_TASK GOAL_:
Reproduce, unaltered, the line with "Documentation generated by" along with every line that follows it in the records, up to the last.

(Data entries)
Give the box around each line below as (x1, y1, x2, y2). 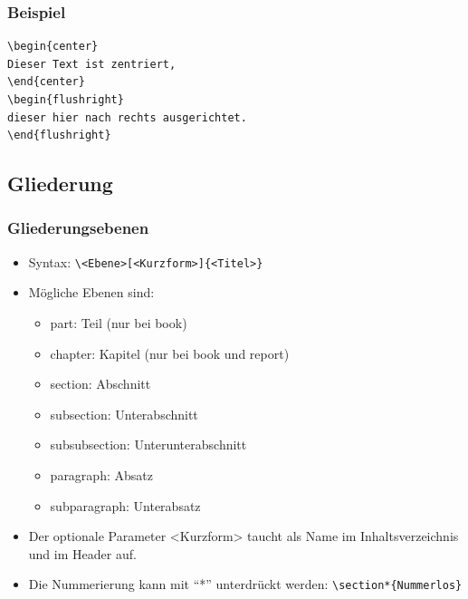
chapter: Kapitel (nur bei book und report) (50, 343, 290, 362)
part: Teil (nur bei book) (50, 314, 187, 333)
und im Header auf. (28, 544, 137, 563)
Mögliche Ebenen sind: (28, 283, 155, 302)
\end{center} (7, 75, 85, 89)
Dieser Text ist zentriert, (7, 57, 177, 71)
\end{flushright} (7, 129, 111, 142)
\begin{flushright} (7, 93, 124, 106)
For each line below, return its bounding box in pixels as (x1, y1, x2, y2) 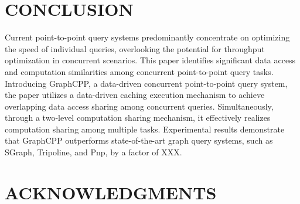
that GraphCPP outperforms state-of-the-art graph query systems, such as (5, 134, 273, 147)
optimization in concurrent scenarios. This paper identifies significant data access (5, 54, 296, 66)
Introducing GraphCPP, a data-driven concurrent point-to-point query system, (5, 77, 288, 89)
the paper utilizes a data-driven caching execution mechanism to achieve (5, 89, 265, 101)
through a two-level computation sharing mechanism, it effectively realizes (5, 111, 271, 124)
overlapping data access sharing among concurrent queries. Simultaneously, (5, 100, 274, 112)
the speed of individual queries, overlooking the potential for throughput (5, 42, 265, 55)
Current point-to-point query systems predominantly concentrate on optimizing (5, 31, 290, 43)
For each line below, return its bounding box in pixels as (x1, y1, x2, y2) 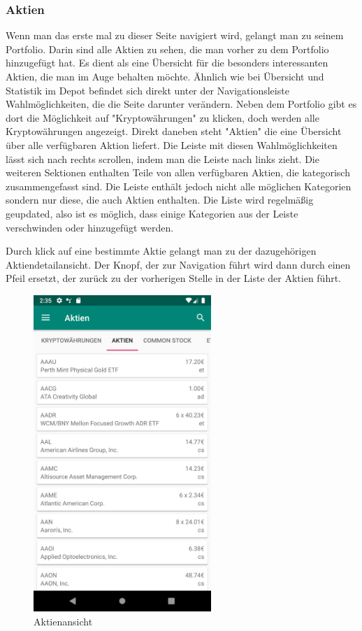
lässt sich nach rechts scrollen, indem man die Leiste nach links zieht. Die (6, 151, 319, 166)
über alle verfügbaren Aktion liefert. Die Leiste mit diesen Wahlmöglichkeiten (6, 137, 338, 152)
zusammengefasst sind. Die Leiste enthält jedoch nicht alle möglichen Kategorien (6, 178, 352, 193)
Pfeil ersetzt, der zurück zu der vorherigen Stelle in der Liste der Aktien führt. (6, 271, 342, 285)
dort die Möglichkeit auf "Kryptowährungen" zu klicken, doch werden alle (6, 110, 319, 125)
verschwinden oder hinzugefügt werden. (6, 220, 174, 234)
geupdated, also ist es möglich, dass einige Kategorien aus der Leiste (6, 206, 298, 220)
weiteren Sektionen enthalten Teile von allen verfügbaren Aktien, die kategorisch (6, 165, 350, 180)
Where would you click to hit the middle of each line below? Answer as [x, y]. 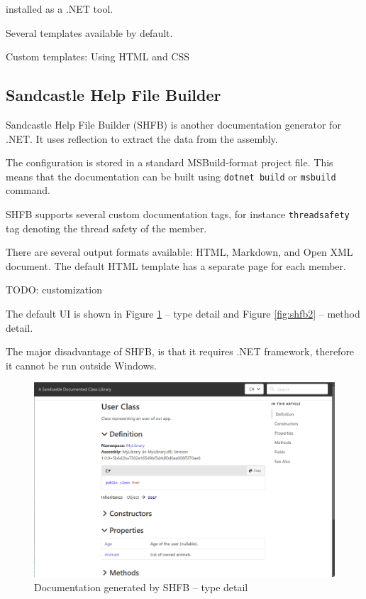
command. [28, 190]
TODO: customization [54, 290]
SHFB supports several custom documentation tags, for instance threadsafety [178, 214]
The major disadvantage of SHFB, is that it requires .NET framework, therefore [180, 351]
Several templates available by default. [89, 32]
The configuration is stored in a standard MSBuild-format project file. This [170, 162]
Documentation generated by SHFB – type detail [141, 587]
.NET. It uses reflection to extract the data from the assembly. [142, 138]

_REPLY TO THE EXERCISE_:
Documentation generated by SHFB – type detail [141, 587]
.NET. It uses reflection to extract the data from the assembly. [142, 138]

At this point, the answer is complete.